Touted as “the single biggest climate investment in US history,” President Biden signed the historic $739 billion Inflation Reduction Act (IRA) on August 16, an unprecedented level of federal support toward our transition to a clean energy economy.

Credit: whitehouse.gov

Referred to as “Energy Security and Climate Change,” investments aimed at reducing CO2 emissions below 2005 levels by 40% by 2030, account for $369 billion or about 50% of the bill’s overall funding.

One of the more celebrated provisions in the IRA is the 10-year extension of the Investment Tax Credit (ITC) which applies to individuals like you and me. Instrumental in launching the solar industry, the ITC’s 10-year extension at 30% of the cost of the installed equipment will step down to 26% in 2033 and 22% in 2034. Here’s what the tax credit looks like before and after the 10-year extension:

Pre-IRA ITC: (assume $18K system and $1K utility rebate)
0.26 * ($18,000 – $1,000) = $4,420 tax credit

IRA ITC: 0.30* ($18,000 – $1,000) = $5,100 tax credit

Source: SEIA

The 30% credit also applies to energy storage whether it is co-located or installed as a standalone. This enables the retrofit of a battery to a solar array while taking advantage of the credit.

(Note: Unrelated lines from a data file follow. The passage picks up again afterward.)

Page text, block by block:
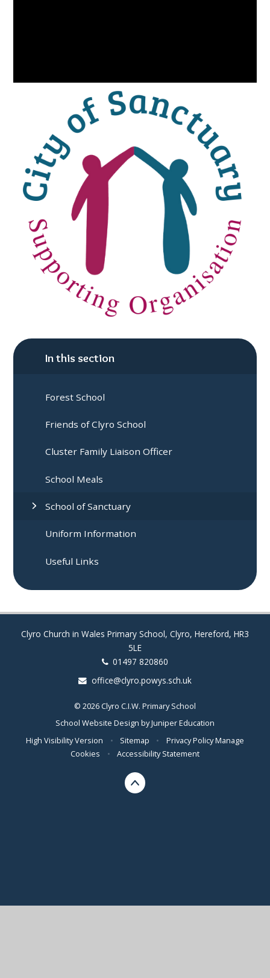
In this section
Forest School
Friends of Clyro School
Cluster Family Liaison Officer
School Meals
School of Sanctuary
Uniform Information
Useful Links
Clyro Church in Wales Primary School, Clyro, Hereford, HR3
5LE
01497 820860
office@clyro.powys.sch.uk
© 2026 Clyro C.I.W. Primary School
School Website Design byJuniper Education
High Visibility Version
• Sitemap • Privacy PolicyManage
Cookies
• Accessibility Statement

Tax credits will fund the purchase of heat pumps, rooftop solar systems, electric HVAC systems and electric water heaters. Transportation tax credits include $4,000 to eligible low-to-moderate income individuals to buy used clean energy vehicles, or $7,500 for new clean energy vehicles. Energy efficiency in new affordable housing projects will receive $1 billion. Consumer home rebate programs for low-income individuals will offer up to $9 billion for appliance electrification and energy efficiency retrofits.

Another notable element in the IRA is the clean manufacturing program. Designed to last a decade, this facet will enable companies to scale up and increase production volume and efficiency, supporting development across the clean energy supply chain.

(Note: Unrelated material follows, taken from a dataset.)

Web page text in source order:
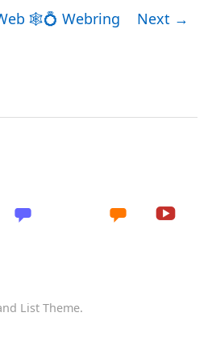
🕸💍 Webring Next →
List Theme.

Known as the 45X Advanced Manufacturing Production Tax Credit (PTC), named after the section of the tax code it would alter, this production credit would direct roughly $30 billion over the next 10 years to support the production of components of solar panels, wind turbines, inverters and batteries for electric vehicles and the power grid, as well as promote mining and refining the critical minerals that go into these products. The other half of the $60 billion clean energy manufacturing money consists of $10 billion in new investment tax credits and $20 billion in loans for clean vehicle manufacturing.

In addition:

  • National laboratories: $2 billion for clean energy research;
  • The Defense Production Act: $500 million for affected companies to manufacture heat pumps and process needed mineral materials;
  • $30 billion in targeted grant and loan programs for state energy offices and electric utilities to incentivize the transition away from fossil fuels;
  • Advanced Industrial Facilities Deployment Program with $6 billion will cut CO2 output in chemical, steel and cement manufacturing facilities;
  • $9 billion for the federal government to buy clean energy technologies, $3 million of which will go USPS for ZEVs (zero emission vehicles);
  • Clean Energy Technology Accelerator program will fund $27 billion for emission-reduction technologies in targeted low-income communities.

To ensure that the act targets historically disadvantaged communities and avoids the pitfalls of environmental racism, bill authors coordinated with environmental justice leadership, shoring up $60 billion for programs including $3 billion in environmental and climate justice block grants; $3 billion in neighborhood access and equity grants; $3 billion in grants to reduce air pollution at ports; $1 billion towards the procurement of no-emission freight and public transportation; and various bonuses and set-asides within tax credits that incentivize their use in low-income communities.